Wherever the string "meeting" appears in a line of the listing below, report that line.

::: Input for this task

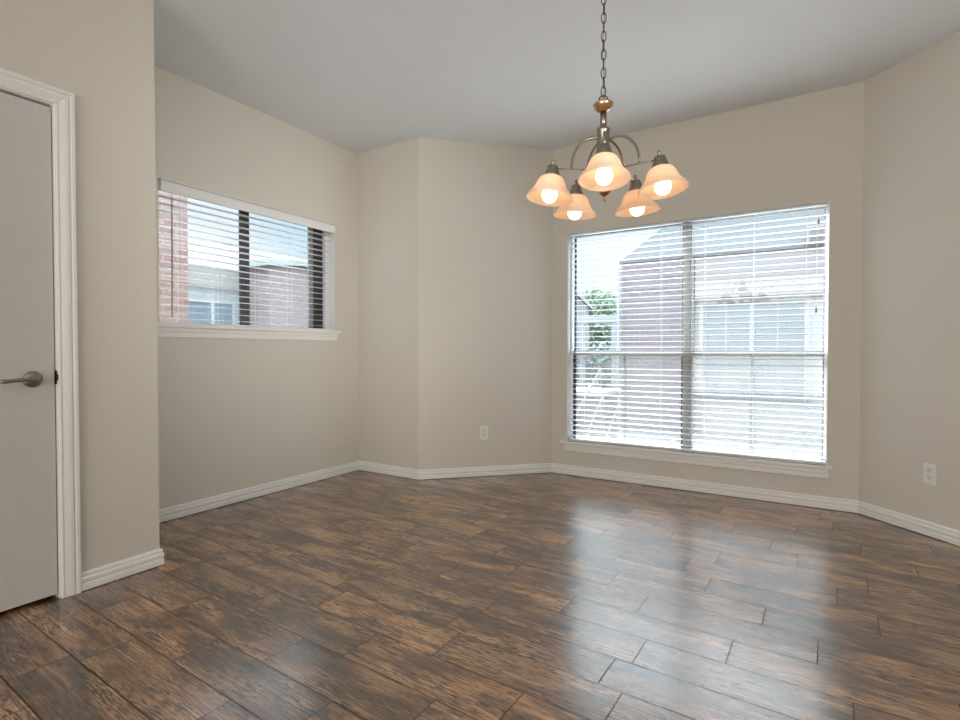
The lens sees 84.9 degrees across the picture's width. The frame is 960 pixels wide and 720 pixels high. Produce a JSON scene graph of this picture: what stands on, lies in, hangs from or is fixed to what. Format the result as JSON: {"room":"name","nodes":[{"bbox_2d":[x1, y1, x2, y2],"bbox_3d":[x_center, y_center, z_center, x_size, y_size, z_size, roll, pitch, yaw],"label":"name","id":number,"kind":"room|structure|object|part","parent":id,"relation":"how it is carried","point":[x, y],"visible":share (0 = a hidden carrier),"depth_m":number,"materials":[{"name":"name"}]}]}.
{"room":"empty dining room","nodes":[
{"label":"empty dining room","id":0,"kind":"room"},
{"bbox_2d":[0,0,159,571],"bbox_3d":[-3.112,-0.332,0.156,0.140,2.740,5.665,1,1,32],"label":"wall","id":1,"kind":"structure","parent":0,"point":[101,52],"depth_m":2.36,"materials":[{"name":"beige paint"}]},
{"bbox_2d":[0,91,57,611],"bbox_3d":[-1.971,-0.025,1.863,0.090,2.030,0.762,1,1,32],"label":"door","id":2,"kind":"structure","parent":1,"relation":"in","point":[28,515],"depth_m":2.11,"materials":[{"name":"paint"}]},
{"bbox_3d":[-1.808,0.079,2.066,0.027,0.024,0.133,1,1,32],"label":"lever","id":3,"kind":"part","parent":2,"relation":"part of","materials":[{"name":"silver metal"}]},
{"bbox_3d":[-1.799,0.079,2.119,0.040,0.066,0.066,1,1,32],"label":"handle","id":4,"kind":"part","parent":2,"relation":"part of","materials":[{"name":"silver metal"}]},
{"bbox_2d":[0,68,81,597],"bbox_3d":[-2.023,-0.057,1.893,0.161,2.128,0.915,1,1,32],"label":"trim","id":5,"kind":"structure","parent":1,"relation":"attached to","point":[61,102],"depth_m":2.20,"materials":[{"name":"white paint"}]},
{"bbox_3d":[-1.776,0.072,2.195,0.039,0.056,0.009,0,1,22],"label":"strike plate","id":6,"kind":"part","parent":5,"relation":"part of","materials":[{"name":"metal"}]},
{"bbox_2d":[81,548,163,590],"bbox_3d":[-1.631,0.955,2.410,0.014,0.078,0.344,1,1,32],"label":"baseboard","id":7,"kind":"structure","parent":1,"relation":"attached to","point":[91,578],"depth_m":2.39,"materials":[{"name":"white paint"}]},
{"bbox_2d":[154,65,358,508],"bbox_3d":[-1.646,-0.396,3.752,0.140,2.740,2.269,1,1,32],"label":"wall","id":8,"kind":"structure","parent":0,"point":[234,414],"depth_m":3.69,"materials":[{"name":"beige paint"}]},
{"bbox_2d":[157,178,340,340],"bbox_3d":[-1.612,-0.626,3.768,0.174,0.955,1.470,1,1,32],"label":"window","id":9,"kind":"structure","parent":8,"relation":"in","point":[163,329],"depth_m":3.90,"materials":[{"name":"metal"}]},
{"bbox_3d":[-1.688,-0.656,3.758,0.040,0.826,0.077,1,1,32],"label":"sliding sash","id":10,"kind":"part","parent":9,"relation":"part of","materials":[{"name":"metal"}]},
{"bbox_2d":[158,178,334,329],"bbox_3d":[-1.586,-0.667,3.754,0.101,0.870,1.375,1,1,32],"label":"window blind","id":11,"kind":"object","parent":9,"relation":"attached to","point":[166,185],"visible":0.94,"depth_m":3.60,"materials":[{"name":"white plastic"}]},
{"bbox_3d":[-1.891,-0.657,3.307,0.054,0.844,0.001,1,1,32],"label":"ladder cord","id":12,"kind":"part","parent":11,"relation":"part of","materials":[{"name":"white fabric"}]},
{"bbox_3d":[-1.750,-0.661,3.533,0.054,0.844,0.001,1,1,32],"label":"ladder cord","id":13,"kind":"part","parent":11,"relation":"part of","materials":[{"name":"white fabric"}]},
{"bbox_3d":[-1.604,-0.240,3.774,0.050,0.012,1.373,1,1,32],"label":"rail","id":14,"kind":"part","parent":11,"relation":"part of","materials":[{"name":"white plastic"}]},
{"bbox_3d":[-1.601,-0.666,3.771,0.054,0.844,0.001,1,1,32],"label":"ladder cord","id":15,"kind":"part","parent":11,"relation":"part of","materials":[{"name":"white fabric"}]},
{"bbox_3d":[-1.455,-0.670,4.005,0.054,0.844,0.001,1,1,32],"label":"ladder cord","id":16,"kind":"part","parent":11,"relation":"part of","materials":[{"name":"white fabric"}]},
{"bbox_3d":[-1.589,-0.220,3.761,0.120,0.022,1.470,1,1,32],"label":"sill","id":17,"kind":"part","parent":9,"relation":"part of","materials":[{"name":"white paint"}]},
{"bbox_3d":[-1.382,-0.665,4.278,0.014,0.826,0.049,1,1,32],"label":"screen frame","id":18,"kind":"part","parent":9,"relation":"part of","materials":[{"name":"grey metal"}]},
{"bbox_2d":[159,461,358,522],"bbox_3d":[-1.580,0.932,3.734,0.014,0.078,1.989,1,1,32],"label":"baseboard","id":19,"kind":"structure","parent":8,"relation":"attached to","point":[177,511],"depth_m":3.68,"materials":[{"name":"white paint"}]},
{"bbox_2d":[357,138,418,469],"bbox_3d":[-0.799,-0.409,4.478,0.809,2.740,0.140,1,1,32],"label":"wall","id":20,"kind":"structure","parent":0,"point":[387,176],"depth_m":4.37,"materials":[{"name":"beige paint"}]},
{"bbox_2d":[359,461,418,479],"bbox_3d":[-0.778,0.920,4.397,0.675,0.078,0.014,1,1,32],"label":"baseboard","id":21,"kind":"structure","parent":20,"relation":"attached to","point":[364,466],"depth_m":4.38,"materials":[{"name":"white paint"}]},
{"bbox_2d":[0,470,959,719],"bbox_3d":[-0.687,1.110,0.371,6.469,0.150,8.665,1,1,32],"label":"floor","id":22,"kind":"structure","parent":0,"point":[358,594],"depth_m":2.07,"materials":[{"name":"brown wood"}]},
{"bbox_2d":[418,137,552,479],"bbox_3d":[0.073,-0.408,4.408,1.195,2.740,0.140,0,1,-13],"label":"wall","id":23,"kind":"structure","parent":0,"point":[485,249],"depth_m":4.33,"materials":[{"name":"beige paint"}]},
{"bbox_2d":[480,426,487,439],"bbox_3d":[0.033,0.602,4.340,0.072,0.117,0.008,0,1,-13],"label":"wall outlet","id":24,"kind":"object","parent":23,"relation":"attached to","point":[483,429],"visible":1,"depth_m":4.34,"materials":[{"name":"plastic"}]},
{"bbox_2d":[418,463,551,479],"bbox_3d":[0.060,0.921,4.349,1.143,0.078,0.014,0,1,-13],"label":"baseboard","id":25,"kind":"structure","parent":23,"relation":"attached to","point":[423,474],"depth_m":4.34,"materials":[{"name":"white paint"}]},
{"bbox_2d":[154,0,959,153],"bbox_3d":[-0.681,-1.780,0.344,5.394,0.150,8.638,1,1,32],"label":"ceiling","id":26,"kind":"structure","parent":0,"point":[357,76],"depth_m":3.02,"materials":[{"name":"paint"}]},
{"bbox_2d":[526,0,689,219],"bbox_3d":[0.449,-1.143,1.875,0.557,1.176,0.537,0,1,14],"label":"chandelier","id":27,"kind":"object","parent":26,"relation":"hanging from","point":[604,173],"visible":1,"depth_m":1.86,"materials":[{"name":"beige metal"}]},
{"bbox_3d":[0.251,-0.609,1.890,0.055,0.085,0.056,1,-2,-4],"label":"light bulb","id":28,"kind":"part","parent":27,"relation":"part of","materials":[{"name":"white glass"}]},
{"bbox_3d":[0.250,-0.618,1.890,0.168,0.092,0.169,1,-2,-4],"label":"lamp shade","id":29,"kind":"part","parent":27,"relation":"part of","materials":[{"name":"pink glass"}]},
{"bbox_3d":[0.353,-0.690,1.899,0.147,0.006,0.006,1,-2,-4],"label":"arm","id":30,"kind":"part","parent":27,"relation":"part of","materials":[{"name":"silver metal"}]},
{"bbox_3d":[0.378,-0.612,2.094,0.169,0.092,0.168,1,-2,-22],"label":"lamp shade","id":31,"kind":"part","parent":27,"relation":"part of","materials":[{"name":"pink glass"}]},
{"bbox_3d":[0.378,-0.602,2.092,0.056,0.085,0.055,1,-2,-22],"label":"light bulb","id":32,"kind":"part","parent":27,"relation":"part of","materials":[{"name":"white glass"}]},
{"bbox_3d":[0.448,-0.870,1.904,0.023,0.064,0.023,1,1,32],"label":"stem","id":33,"kind":"part","parent":27,"relation":"part of","materials":[{"name":"silver metal"}]},
{"bbox_3d":[0.448,-1.323,1.896,0.010,0.760,0.010,1,1,32],"label":"power cord","id":34,"kind":"part","parent":27,"relation":"part of","materials":[{"name":"metal"}]},
{"bbox_3d":[0.448,-1.336,1.896,0.016,0.769,0.016,-1,1,-38],"label":"chain","id":35,"kind":"part","parent":27,"relation":"part of","materials":[{"name":"metal"}]},
{"bbox_3d":[0.404,-0.612,1.707,0.056,0.085,0.055,0,-2,14],"label":"light bulb","id":36,"kind":"part","parent":27,"relation":"part of","materials":[{"name":"white glass"}]},
{"bbox_3d":[0.404,-0.622,1.706,0.169,0.092,0.168,0,-2,14],"label":"lamp shade","id":37,"kind":"part","parent":27,"relation":"part of","materials":[{"name":"pink glass"}]},
{"bbox_3d":[0.609,-0.601,2.034,0.055,0.085,0.056,2,-2,-40],"label":"light bulb","id":38,"kind":"part","parent":27,"relation":"part of","materials":[{"name":"white glass"}]},
{"bbox_3d":[0.611,-0.611,2.035,0.168,0.092,0.169,2,-2,-40],"label":"lamp shade","id":39,"kind":"part","parent":27,"relation":"part of","materials":[{"name":"pink glass"}]},
{"bbox_3d":[0.540,-0.689,1.852,0.147,0.006,0.006,0,-2,32],"label":"arm","id":40,"kind":"part","parent":27,"relation":"part of"},
{"bbox_3d":[0.625,-0.607,1.796,0.055,0.085,0.056,0,-2,32],"label":"light bulb","id":41,"kind":"part","parent":27,"relation":"part of","materials":[{"name":"white glass"}]},
{"bbox_3d":[0.627,-0.617,1.795,0.168,0.092,0.169,0,-2,32],"label":"lamp shade","id":42,"kind":"part","parent":27,"relation":"part of","materials":[{"name":"pink glass"}]},
{"bbox_2d":[552,82,863,511],"bbox_3d":[1.557,-0.400,3.958,2.249,2.740,0.140,1,1,32],"label":"wall","id":43,"kind":"structure","parent":0,"point":[806,148],"depth_m":3.61,"materials":[{"name":"beige paint"}]},
{"bbox_2d":[559,201,832,478],"bbox_3d":[1.521,-0.139,3.963,1.909,1.816,0.174,1,1,32],"label":"window","id":44,"kind":"structure","parent":43,"relation":"in","point":[816,470],"depth_m":3.97,"materials":[{"name":"grey metal"}]},
{"bbox_3d":[1.179,-0.055,4.246,0.883,0.040,0.052,1,1,32],"label":"meeting rail","id":45,"kind":"part","parent":44,"relation":"part of","materials":[{"name":"grey metal"}]},
{"bbox_3d":[1.173,0.306,4.242,0.883,0.721,0.023,1,1,32],"label":"sash","id":46,"kind":"part","parent":44,"relation":"part of","materials":[{"name":"metal"}]},
{"bbox_3d":[1.178,0.656,4.245,0.851,0.021,0.023,1,1,32],"label":"rail","id":47,"kind":"part","parent":44,"relation":"part of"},
{"bbox_3d":[1.186,-0.550,4.249,0.883,0.991,0.022,1,1,32],"label":"sash","id":48,"kind":"part","parent":44,"relation":"part of","materials":[{"name":"metal"}]},
{"bbox_3d":[1.507,0.694,3.955,1.909,0.022,0.120,1,1,32],"label":"sill","id":49,"kind":"part","parent":44,"relation":"part of","materials":[{"name":"white paint"}]},
{"bbox_2d":[568,202,828,463],"bbox_3d":[1.525,-0.181,3.945,1.812,1.726,0.069,1,1,32],"label":"window blind","id":50,"kind":"object","parent":44,"relation":"attached to","point":[825,203],"visible":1,"depth_m":3.86,"materials":[{"name":"white plastic"}]},
{"bbox_3d":[0.863,-0.188,4.365,0.001,1.701,0.054,1,1,32],"label":"ladder cord","id":51,"kind":"part","parent":50,"relation":"part of","materials":[{"name":"white fabric"}]},
{"bbox_3d":[1.123,-0.185,4.202,0.001,1.701,0.054,1,1,32],"label":"ladder cord","id":52,"kind":"part","parent":50,"relation":"part of","materials":[{"name":"white fabric"}]},
{"bbox_3d":[1.391,-0.182,4.036,0.001,1.701,0.054,1,1,32],"label":"ladder cord","id":53,"kind":"part","parent":50,"relation":"part of","materials":[{"name":"white fabric"}]},
{"bbox_3d":[1.528,0.674,3.966,1.812,0.012,0.050,1,1,32],"label":"rail","id":54,"kind":"part","parent":50,"relation":"part of","materials":[{"name":"white plastic"}]},
{"bbox_3d":[1.657,-0.179,3.870,0.001,1.701,0.054,1,1,32],"label":"ladder cord","id":55,"kind":"part","parent":50,"relation":"part of","materials":[{"name":"white fabric"}]},
{"bbox_3d":[1.927,-0.176,3.701,0.001,1.701,0.054,1,1,32],"label":"ladder cord","id":56,"kind":"part","parent":50,"relation":"part of","materials":[{"name":"white fabric"}]},
{"bbox_3d":[2.194,-0.173,3.535,0.001,1.701,0.054,1,1,32],"label":"ladder cord","id":57,"kind":"part","parent":50,"relation":"part of","materials":[{"name":"white fabric"}]},
{"bbox_3d":[1.950,0.315,3.758,0.856,0.721,0.023,1,1,32],"label":"sash","id":58,"kind":"part","parent":44,"relation":"part of","materials":[{"name":"grey metal"}]},
{"bbox_3d":[1.957,-0.046,3.762,0.856,0.040,0.052,1,1,32],"label":"meeting rail","id":59,"kind":"part","parent":44,"relation":"part of","materials":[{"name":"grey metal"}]},
{"bbox_3d":[1.956,0.665,3.760,0.824,0.021,0.023,1,1,32],"label":"rail","id":60,"kind":"part","parent":44,"relation":"part of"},
{"bbox_3d":[1.964,-0.542,3.764,0.856,0.991,0.022,1,1,32],"label":"sash","id":61,"kind":"part","parent":44,"relation":"part of","materials":[{"name":"grey metal"}]},
{"bbox_2d":[552,463,857,512],"bbox_3d":[1.516,0.928,3.916,2.132,0.078,0.014,1,1,32],"label":"baseboard","id":62,"kind":"structure","parent":43,"relation":"attached to","point":[824,502],"depth_m":3.79,"materials":[{"name":"white paint"}]},
{"bbox_2d":[859,31,959,530],"bbox_3d":[2.615,-0.379,2.825,0.140,2.740,1.195,0,1,-13],"label":"wall","id":63,"kind":"structure","parent":0,"point":[910,378],"depth_m":3.03,"materials":[{"name":"beige paint"}]},
{"bbox_2d":[858,501,959,545],"bbox_3d":[2.547,0.948,2.800,0.014,0.078,1.143,0,1,-13],"label":"baseboard","id":64,"kind":"structure","parent":63,"relation":"attached to","point":[934,530],"depth_m":3.03,"materials":[{"name":"white paint"}]},
{"bbox_2d":[923,462,936,485],"bbox_3d":[2.517,0.637,2.937,0.008,0.117,0.072,0,1,-13],"label":"wall outlet","id":65,"kind":"object","parent":63,"relation":"attached to","point":[929,470],"visible":1,"depth_m":2.93,"materials":[{"name":"plastic"}]},
{"bbox_2d":[926,467,932,472],"bbox_3d":[2.515,0.616,2.936,0.003,0.027,0.033,0,1,-13],"label":"receptacle","id":66,"kind":"object","parent":65,"relation":"attached to","point":[928,469],"depth_m":2.93,"materials":[{"name":"plastic"}]},
{"bbox_2d":[926,475,932,479],"bbox_3d":[2.515,0.657,2.937,0.003,0.027,0.033,0,1,-13],"label":"receptacle","id":67,"kind":"object","parent":65,"relation":"attached to","point":[928,477],"depth_m":2.93,"materials":[{"name":"plastic"}]},
{"label":"outside","id":68,"kind":"structure","parent":0,"visible":0},
{"bbox_2d":[589,375,821,456],"bbox_3d":[10.574,1.337,17.003,80.000,0.300,80.000,1,1,32],"label":"ground","id":69,"kind":"structure","parent":68,"point":[717,439],"depth_m":8.52,"materials":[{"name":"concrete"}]},
{"bbox_2d":[158,190,188,322],"bbox_3d":[-3.574,-0.587,4.372,1.600,4.000,1.400,1,1,32],"label":"brick wing","id":70,"kind":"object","parent":69,"relation":"on","point":[185,314],"visible":0.02,"depth_m":4.44},
{"bbox_2d":[188,239,307,327],"bbox_3d":[-6.885,-0.909,13.994,8.300,4.300,10.100,1,1,32],"label":"house","id":71,"kind":"structure","parent":69,"relation":"on","point":[266,320],"depth_m":10.75,"materials":[{"name":"brick"}]},
{"bbox_3d":[-5.351,-0.433,10.278,0.010,1.380,1.060,1,1,32],"label":"pane","id":72,"kind":"part","parent":71,"relation":"part of","materials":[{"name":"glass"}]},
{"bbox_3d":[-4.048,-1.945,11.531,0.900,0.360,2.150,1,1,32],"label":"rake trim","id":73,"kind":"part","parent":71,"relation":"part of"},
{"bbox_2d":[577,291,591,387],"bbox_3d":[1.802,-0.951,17.699,3.850,4.250,4.250,0,1,12],"label":"house","id":74,"kind":"structure","parent":69,"relation":"on","point":[580,313],"depth_m":15.43,"materials":[{"name":"white"}]},
{"bbox_2d":[577,316,616,388],"bbox_3d":[2.385,0.111,12.892,2.020,2.300,0.120,1,1,32],"label":"frame","id":75,"kind":"object","parent":69,"relation":"on","point":[587,320],"visible":0.4,"depth_m":12.54,"materials":[{"name":"white wood"}]},
{"bbox_3d":[2.503,0.187,12.819,0.120,2.150,0.110,1,1,32],"label":"post","id":76,"kind":"part","parent":75,"relation":"part of","materials":[{"name":"white wood"}]},
{"bbox_3d":[3.174,0.194,12.402,0.120,2.150,0.110,1,1,32],"label":"post","id":77,"kind":"part","parent":75,"relation":"part of","materials":[{"name":"white wood"}]},
{"bbox_2d":[576,369,619,437],"bbox_3d":[1.565,0.722,7.866,1.355,1.257,1.116,1,1,32],"label":"stair","id":78,"kind":"structure","parent":69,"relation":"on","point":[595,392],"depth_m":7.63,"materials":[{"name":"grey"}]},
{"bbox_3d":[1.498,0.732,7.299,0.392,1.257,0.032,0,1,24],"label":"handrail","id":79,"kind":"part","parent":78,"relation":"part of","materials":[{"name":"white metal"}]},
{"bbox_3d":[1.624,0.917,7.353,0.240,0.886,0.030,0,1,13],"label":"handrail","id":80,"kind":"part","parent":78,"relation":"part of","materials":[{"name":"white metal"}]},
{"bbox_3d":[1.791,0.991,7.150,0.210,0.746,0.032,1,1,32],"label":"handrail","id":81,"kind":"part","parent":78,"relation":"part of","materials":[{"name":"white"}]},
{"bbox_2d":[577,341,620,387],"bbox_3d":[3.194,0.374,13.862,1.961,1.755,1.151,1,1,32],"label":"shrub","id":82,"kind":"object","parent":69,"relation":"on","point":[589,359],"visible":0.42,"depth_m":13.59,"materials":[{"name":"green plant"}]},
{"bbox_2d":[581,287,620,350],"bbox_3d":[4.636,-0.835,19.844,2.211,3.948,1.469,1,1,32],"label":"tree","id":83,"kind":"object","parent":69,"relation":"on","point":[600,309],"visible":0.4,"depth_m":19.67,"materials":[{"name":"green plant"}]},
{"bbox_2d":[616,209,825,441],"bbox_3d":[9.049,-2.425,10.418,10.500,7.459,7.475,1,1,32],"label":"house","id":84,"kind":"structure","parent":69,"relation":"on","point":[718,336],"depth_m":9.18,"materials":[{"name":"brick"}]},
{"bbox_3d":[4.668,-0.195,9.024,1.540,1.610,0.010,1,1,32],"label":"pane","id":85,"kind":"part","parent":84,"relation":"part of","materials":[{"name":"glass"}]},
{"bbox_2d":[807,224,823,244],"bbox_3d":[5.358,-1.998,8.340,0.280,0.300,0.033,1,1,32],"label":"window blind","id":86,"kind":"object","parent":84,"relation":"attached to","point":[819,231],"depth_m":8.37,"materials":[{"name":"white plastic"}]},
{"bbox_2d":[810,229,823,241],"bbox_3d":[5.598,-1.990,8.726,0.240,0.250,0.810,1,1,32],"label":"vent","id":87,"kind":"object","parent":84,"relation":"attached to","point":[819,231],"depth_m":8.38,"materials":[{"name":"white"}]}
]}

::::::

Reply to the exercise >>
{"bbox_3d":[1.179,-0.055,4.246,0.883,0.040,0.052,1,1,32],"label":"meeting rail","id":45,"kind":"part","parent":44,"relation":"part of","materials":[{"name":"grey metal"}]},
{"bbox_3d":[1.957,-0.046,3.762,0.856,0.040,0.052,1,1,32],"label":"meeting rail","id":59,"kind":"part","parent":44,"relation":"part of","materials":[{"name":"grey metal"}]},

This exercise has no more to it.